> **Work to be completed**
Copy out each line of the data below in which "mich" appears.

----

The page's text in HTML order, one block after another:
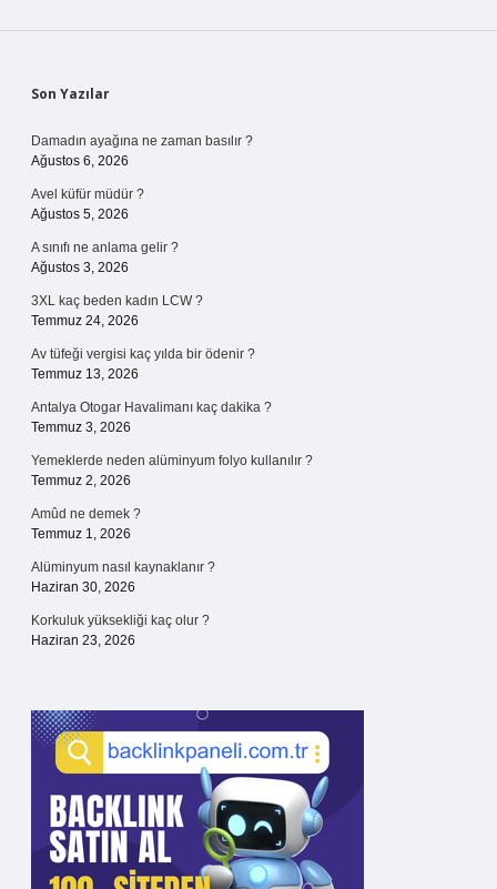
Sidebar
Son Yazılar
Damadın ayağına ne zaman basılır ?
Ağustos 6, 2026
Avel küfür müdür ?
Ağustos 5, 2026
A sınıfı ne anlama gelir ?
Ağustos 3, 2026
3XL kaç beden kadın LCW ?
Temmuz 24, 2026
Av tüfeği vergisi kaç yılda bir ödenir ?
Temmuz 13, 2026
Antalya Otogar Havalimanı kaç dakika ?
Temmuz 3, 2026
Yemeklerde neden alüminyum folyo kullanılır ?
Temmuz 2, 2026
Amûd ne demek ?
Temmuz 1, 2026
Alüminyum nasıl kaynaklanır ?
Haziran 30, 2026
Korkuluk yüksekliği kaç olur ?
Haziran 23, 2026
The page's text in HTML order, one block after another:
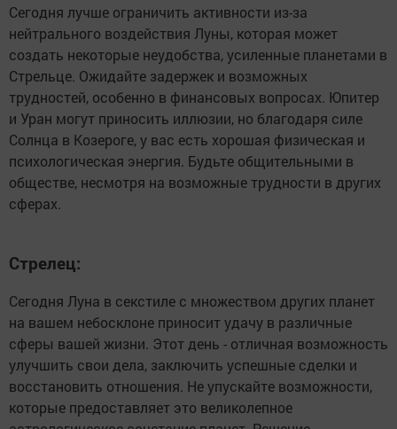
Сегодня лучше ограничить активности из-за
нейтрального воздействия Луны, которая может
создать некоторые неудобства, усиленные планетами в
Стрельце. Ожидайте задержек и возможных
трудностей, особенно в финансовых вопросах. Юпитер
и Уран могут приносить иллюзии, но благодаря силе
Солнца в Козероге, у вас есть хорошая физическая и
психологическая энергия. Будьте общительными в
обществе, несмотря на возможные трудности в других
сферах.
Стрелец:
Сегодня Луна в секстиле с множеством других планет
на вашем небосклоне приносит удачу в различные
сферы вашей жизни. Этот день - отличная возможность
улучшить свои дела, заключить успешные сделки и
восстановить отношения. Не упускайте возможности,
которые предоставляет это великолепное
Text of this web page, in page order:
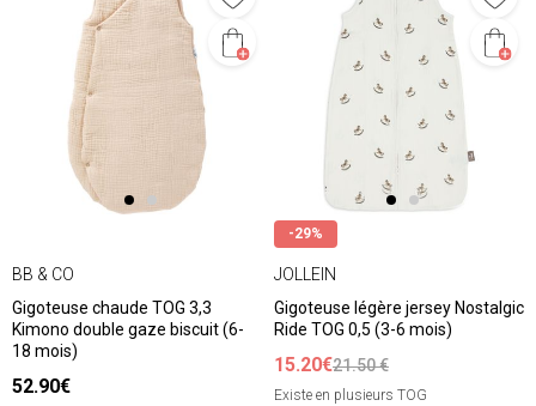
BB & CO
Gigoteuse chaude TOG 3,3
Kimono double gaze biscuit (6-
18 mois)
52.90€
-29%
JOLLEIN
Gigoteuse légère jersey Nostalgic
Ride TOG 0,5 (3-6 mois)
15.20€21.50 €
Existe en plusieurs TOG
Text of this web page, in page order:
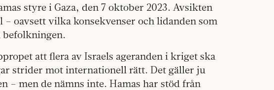
styre i Gaza, den 7 oktober 2023. Avsikten
oavsett vilka konsekvenser och lidanden som
befolkningen.
att flera av Israels ageranden i kriget ska
strider mot internationell rätt. Det gäller ju
– men de nämns inte. Hamas har stöd från
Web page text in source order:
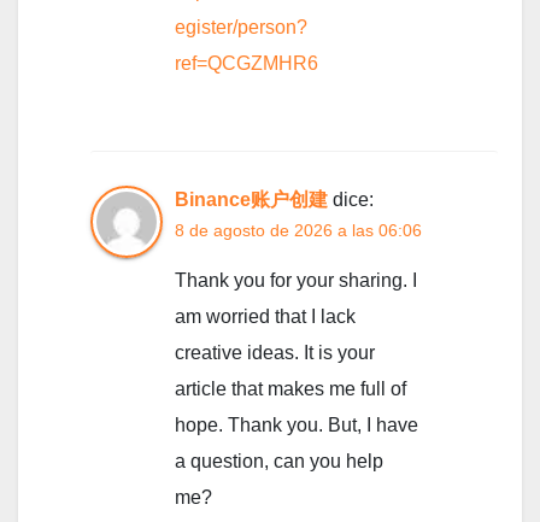
egister/person?
ref=QCGZMHR6
Binance账户创建 dice:
8 de agosto de 2026 a las 06:06
Thank you for your sharing. I
am worried that I lack
creative ideas. It is your
article that makes me full of
hope. Thank you. But, I have
a question, can you help
me?
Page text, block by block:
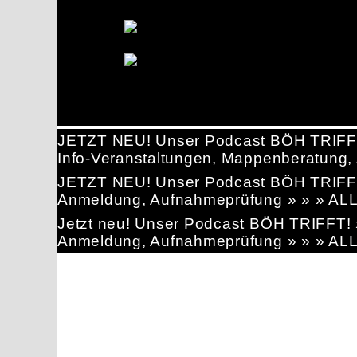
JETZT NEU! Unser Podcast BÖH
Info-Veranstaltungen,
JETZT NEU! Unser Podcast BÖH
Anmeldung, Aufnahmeprüfung » » »
Jetzt neu! Unser Podcast BÖH TRIFFT!
Anmeldung, Aufnahmeprüfung » » »
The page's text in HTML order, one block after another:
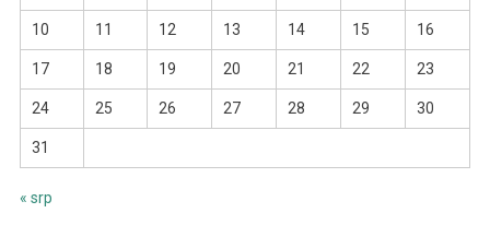
10 11 12 13 14 15 16
17 18 19 20 21 22 23
24 25 26 27 28 29 30
31
« srp
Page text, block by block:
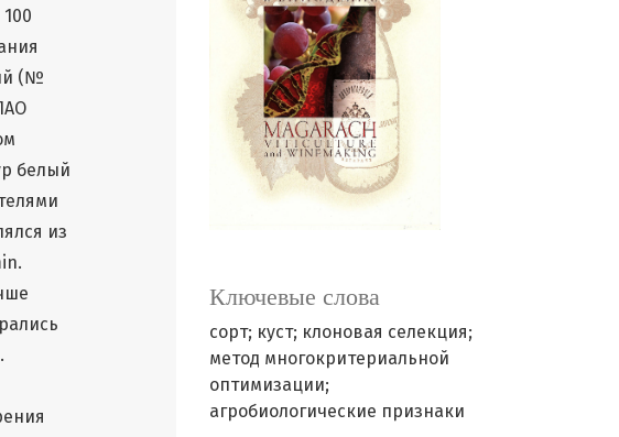
Ключевые слова
сорт; куст; клоновая селекция;
метод многокритериальной
оптимизации;
агробиологические признаки
(№
белый
из
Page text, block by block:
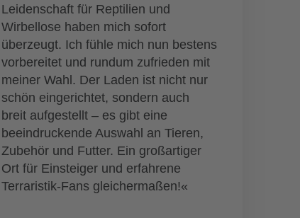
Leidenschaft für Reptilien und
Wirbellose haben mich sofort
überzeugt. Ich fühle mich nun bestens
vorbereitet und rundum zufrieden mit
meiner Wahl. Der Laden ist nicht nur
schön eingerichtet, sondern auch
breit aufgestellt – es gibt eine
beeindruckende Auswahl an Tieren,
Zubehör und Futter. Ein großartiger
Ort für Einsteiger und erfahrene
Terraristik-Fans gleichermaßen!«

----

> **Solved exercise**
Wirbellose haben mich sofort
überzeugt. Ich fühle mich nun bestens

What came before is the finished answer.